Avoiding the Pitfalls of Printing and Applying Two Labels to a Case or Pallet

Avoiding the Pitfalls of Printing and Applying Two Labels to a Case or Pallet

Executive Summary

Creating an integrated system for customers by configure software and hardware and implementing a verification process.

Some retailers require their suppliers to apply two identical labels to different faces of a case or pallet. This is done to speed locating or processing the order when it arrives. Additionally, some government regulations mandate this practice as well. Non-compliance can result in fines or rejection of an entire shipment.

On the manufacturer’s side, the challenge comes with maintaining the production speed of the shipping process while also applying two matching labels. Both labels must share the same unique data; serial number, lot number, date/time, etc. This challenge is further complicated by mechanical and technical challenges that can result in only a single label being applied or, worse yet, mismatching labels being applied to the same container.

Out of Sync

The normal method is to use two printers to execute the same print job at the same time and apply the labels to the package. It is also where the challenges occur. If the software correctly renders and sends the print job to the two printers simultaneously, label jams, running out of consumables or failed sensor triggering can cause the two printers to get out of sync. When this happens, two different labels with distinctly different data get applied.

Label Software Configuration

Label printing starts with the labeling software. Most major software brands offer the feature set required to print duplicate labels. The key is to determine which program will integrate best into an existing packaging system. For a high-volume automated pallet label application at a major food manufacturer, we used TEKLYNX’s CODESOFT. For another major prepared food manufacture, NiceLabel Business Cloud was the best choice. Both provided the capabilities, but each had unique strengths that best fit the clients’ specific needs.

Most industrial printers can accept print jobs that require duplicates. We used both SATO and Zebra print engines with ID Technology, such as ProMach Group, print applicators for the projects. The industrial thermal printers also offer additional features that can keep them in sync with the other printer executing the job.

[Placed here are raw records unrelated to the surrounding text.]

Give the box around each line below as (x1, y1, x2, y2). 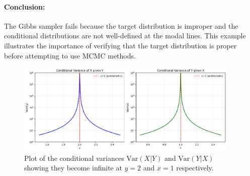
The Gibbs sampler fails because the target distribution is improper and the (4, 20, 238, 31)
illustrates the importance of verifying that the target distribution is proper (4, 40, 237, 50)
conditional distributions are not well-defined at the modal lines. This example (4, 30, 246, 41)
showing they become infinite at (24, 162, 122, 173)
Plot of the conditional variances (24, 152, 124, 163)
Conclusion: (4, 1, 45, 12)
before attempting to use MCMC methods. (4, 50, 136, 61)
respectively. (176, 162, 214, 173)

Barcode and Vision Verification

Once the system for applying the duplicate labels has been implemented, verification is the next step. To ensure that the labels were printed and applied correctly, we deployed Sigo’s Efficient Pallet Labeling System (EPLS) software with Datalogic fixed position scanners and vision cameras. The barcode scanners can quickly and easily verify a readable barcode on the label and make sure that the unique ID embedded in it is correct. Vision scanners, although trickier to set up, can both read the barcode and check other aspects of the label. This two-layer approach ensures that all customer or government compliance standards are met.

If a case or pallet fails the verification step, it can be flagged and removed from the shipping line. If EPLS detects a missing or defective label, it will automatically print a replacement label on a downstream printer. The forklift operator, seeing the reprinted label, then takes it and applies it to the container.

Getting it All to Work

Creating a packaging labeling solution that tackles these challenges does not require one to become a deep expert in labeling systems. Instead, a skilled label systems integrator like EBI can help bring all the key elements together based on their knowledge of available systems and prior experience. The result is that these complex systems can work reliably with minimal user effort or training. A critical element of this success is the EBI methodology of Analysis, Proof of Concept, Pilot, Roll-out and Maintenance. By following this process, we divide the project into small parts and built the system one piece at a time.